# [Prompt]
The material below contains a line with "To illustrate that, have" and a line with "(the current chapter), probability". Copy exactly those two lines and all lines between them.

# [Given records]
»»

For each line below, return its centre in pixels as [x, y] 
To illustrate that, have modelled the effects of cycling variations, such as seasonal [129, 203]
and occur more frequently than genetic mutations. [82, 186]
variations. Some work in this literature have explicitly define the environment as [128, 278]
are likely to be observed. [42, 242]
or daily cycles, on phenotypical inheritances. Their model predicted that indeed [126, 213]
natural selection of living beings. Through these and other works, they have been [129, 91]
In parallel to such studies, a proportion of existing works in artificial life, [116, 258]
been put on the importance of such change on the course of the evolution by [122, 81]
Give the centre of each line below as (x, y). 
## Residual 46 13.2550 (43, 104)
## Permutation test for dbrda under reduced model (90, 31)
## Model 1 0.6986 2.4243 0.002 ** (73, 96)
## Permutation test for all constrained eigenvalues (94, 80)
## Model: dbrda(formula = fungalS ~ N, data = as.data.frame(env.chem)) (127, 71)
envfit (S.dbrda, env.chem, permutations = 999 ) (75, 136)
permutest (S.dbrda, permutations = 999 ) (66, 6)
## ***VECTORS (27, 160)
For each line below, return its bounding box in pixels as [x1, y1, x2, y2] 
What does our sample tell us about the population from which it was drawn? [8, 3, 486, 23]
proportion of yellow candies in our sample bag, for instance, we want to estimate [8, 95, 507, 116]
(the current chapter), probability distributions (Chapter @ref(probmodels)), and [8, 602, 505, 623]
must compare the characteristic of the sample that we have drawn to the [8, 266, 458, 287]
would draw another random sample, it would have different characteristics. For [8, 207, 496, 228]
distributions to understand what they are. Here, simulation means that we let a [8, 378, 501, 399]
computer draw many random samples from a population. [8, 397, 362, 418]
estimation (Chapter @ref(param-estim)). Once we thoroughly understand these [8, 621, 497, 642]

««
»»

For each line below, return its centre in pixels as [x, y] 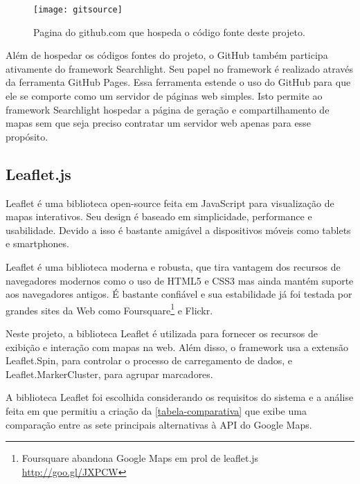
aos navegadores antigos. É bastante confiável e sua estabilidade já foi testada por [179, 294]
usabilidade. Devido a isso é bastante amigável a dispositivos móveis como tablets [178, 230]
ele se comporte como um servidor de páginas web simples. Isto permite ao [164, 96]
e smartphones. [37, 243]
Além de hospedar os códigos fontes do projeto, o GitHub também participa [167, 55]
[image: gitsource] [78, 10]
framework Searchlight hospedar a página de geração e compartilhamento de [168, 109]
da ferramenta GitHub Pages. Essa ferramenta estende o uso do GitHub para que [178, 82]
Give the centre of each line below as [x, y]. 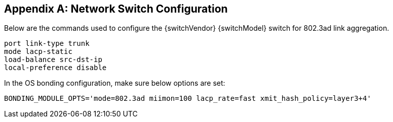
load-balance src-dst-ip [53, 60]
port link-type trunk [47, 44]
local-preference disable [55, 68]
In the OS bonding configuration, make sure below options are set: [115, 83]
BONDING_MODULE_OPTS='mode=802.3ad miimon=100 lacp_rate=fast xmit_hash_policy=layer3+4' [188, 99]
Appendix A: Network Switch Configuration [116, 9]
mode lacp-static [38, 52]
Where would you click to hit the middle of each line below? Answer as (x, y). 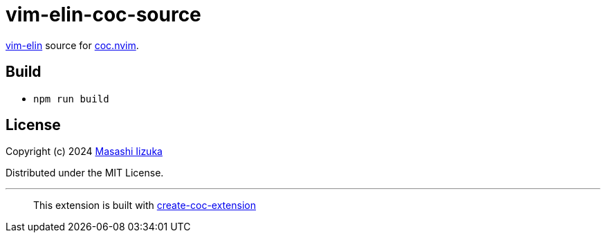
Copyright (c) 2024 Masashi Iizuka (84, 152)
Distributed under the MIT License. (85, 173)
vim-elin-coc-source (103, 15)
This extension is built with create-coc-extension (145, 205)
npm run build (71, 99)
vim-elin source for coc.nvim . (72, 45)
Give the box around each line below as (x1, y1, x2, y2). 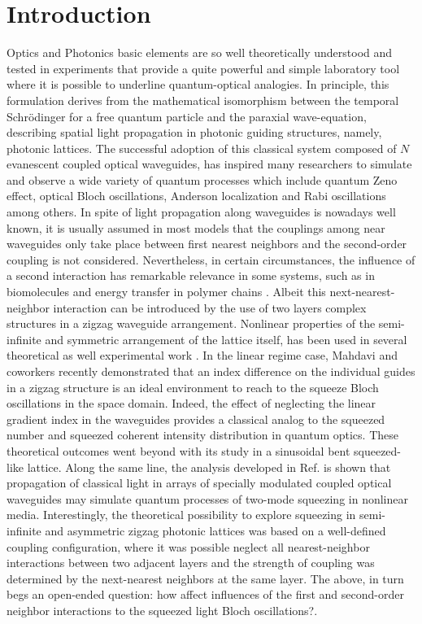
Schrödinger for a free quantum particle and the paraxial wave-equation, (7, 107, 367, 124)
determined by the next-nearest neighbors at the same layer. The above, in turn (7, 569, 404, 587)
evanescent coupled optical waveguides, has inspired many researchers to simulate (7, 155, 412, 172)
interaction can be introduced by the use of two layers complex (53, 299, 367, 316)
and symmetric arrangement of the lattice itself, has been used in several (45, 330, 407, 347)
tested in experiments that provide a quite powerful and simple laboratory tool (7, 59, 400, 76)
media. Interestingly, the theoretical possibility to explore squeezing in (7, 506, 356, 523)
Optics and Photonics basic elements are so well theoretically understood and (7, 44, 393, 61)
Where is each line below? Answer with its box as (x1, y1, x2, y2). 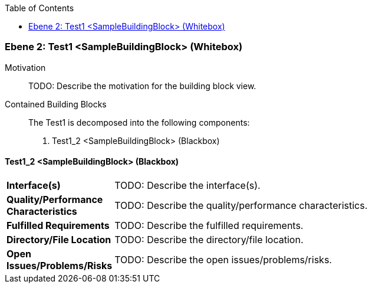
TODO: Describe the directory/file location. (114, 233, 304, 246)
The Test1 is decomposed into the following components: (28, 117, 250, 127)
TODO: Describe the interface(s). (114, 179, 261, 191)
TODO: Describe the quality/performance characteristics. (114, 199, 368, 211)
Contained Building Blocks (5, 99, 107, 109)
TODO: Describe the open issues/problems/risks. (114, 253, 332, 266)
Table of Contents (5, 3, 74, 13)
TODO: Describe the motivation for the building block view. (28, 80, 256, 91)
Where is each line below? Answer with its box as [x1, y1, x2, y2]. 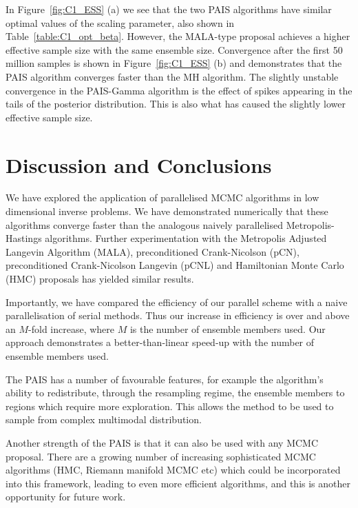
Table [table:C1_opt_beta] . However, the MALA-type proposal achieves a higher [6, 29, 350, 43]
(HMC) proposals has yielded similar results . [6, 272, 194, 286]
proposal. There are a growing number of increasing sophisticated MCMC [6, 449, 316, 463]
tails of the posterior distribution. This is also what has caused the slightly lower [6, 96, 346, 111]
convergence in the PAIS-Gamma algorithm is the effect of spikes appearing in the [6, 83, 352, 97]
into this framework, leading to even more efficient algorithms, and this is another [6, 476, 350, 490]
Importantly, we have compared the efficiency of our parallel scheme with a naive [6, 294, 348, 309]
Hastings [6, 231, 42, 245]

««
»»

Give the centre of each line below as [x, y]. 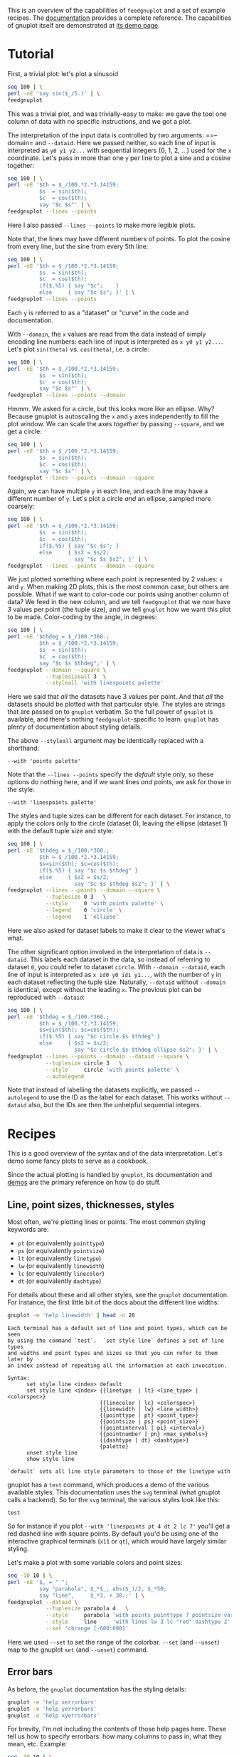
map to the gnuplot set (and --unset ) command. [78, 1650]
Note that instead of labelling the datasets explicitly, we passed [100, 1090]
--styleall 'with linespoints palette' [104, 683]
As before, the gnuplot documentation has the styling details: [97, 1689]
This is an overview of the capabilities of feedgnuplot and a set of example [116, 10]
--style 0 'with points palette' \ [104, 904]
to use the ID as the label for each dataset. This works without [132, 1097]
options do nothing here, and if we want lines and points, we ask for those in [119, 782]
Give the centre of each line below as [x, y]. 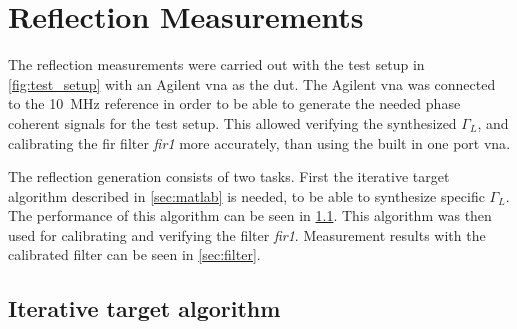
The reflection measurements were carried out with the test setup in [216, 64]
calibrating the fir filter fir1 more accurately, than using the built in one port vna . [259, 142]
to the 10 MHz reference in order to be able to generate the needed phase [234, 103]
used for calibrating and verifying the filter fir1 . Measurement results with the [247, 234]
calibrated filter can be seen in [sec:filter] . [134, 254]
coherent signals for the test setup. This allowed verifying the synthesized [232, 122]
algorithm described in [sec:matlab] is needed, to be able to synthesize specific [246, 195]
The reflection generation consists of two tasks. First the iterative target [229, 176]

««

# [Your solution]
To illustrate that, have modelled the effects of cycling variations, such as seasonal [129, 203]
and occur more frequently than genetic mutations. [82, 186]
variations. Some work in this literature have explicitly define the environment as [128, 278]
are likely to be observed. [42, 242]
or daily cycles, on phenotypical inheritances. Their model predicted that indeed [126, 213]
natural selection of living beings. Through these and other works, they have been [129, 91]
In parallel to such studies, a proportion of existing works in artificial life, [116, 258]
been put on the importance of such change on the course of the evolution by [122, 81]
Give the centre of each line below as (x, y). 
## Residual 46 13.2550 (43, 104)
## Permutation test for dbrda under reduced model (90, 31)
## Model 1 0.6986 2.4243 0.002 ** (73, 96)
## Permutation test for all constrained eigenvalues (94, 80)
## Model: dbrda(formula = fungalS ~ N, data = as.data.frame(env.chem)) (127, 71)
envfit (S.dbrda, env.chem, permutations = 999 ) (75, 136)
permutest (S.dbrda, permutations = 999 ) (66, 6)
## ***VECTORS (27, 160)
For each line below, return its bounding box in pixels as [x1, y1, x2, y2] 
What does our sample tell us about the population from which it was drawn? [8, 3, 486, 23]
proportion of yellow candies in our sample bag, for instance, we want to estimate [8, 95, 507, 116]
(the current chapter), probability distributions (Chapter @ref(probmodels)), and [8, 602, 505, 623]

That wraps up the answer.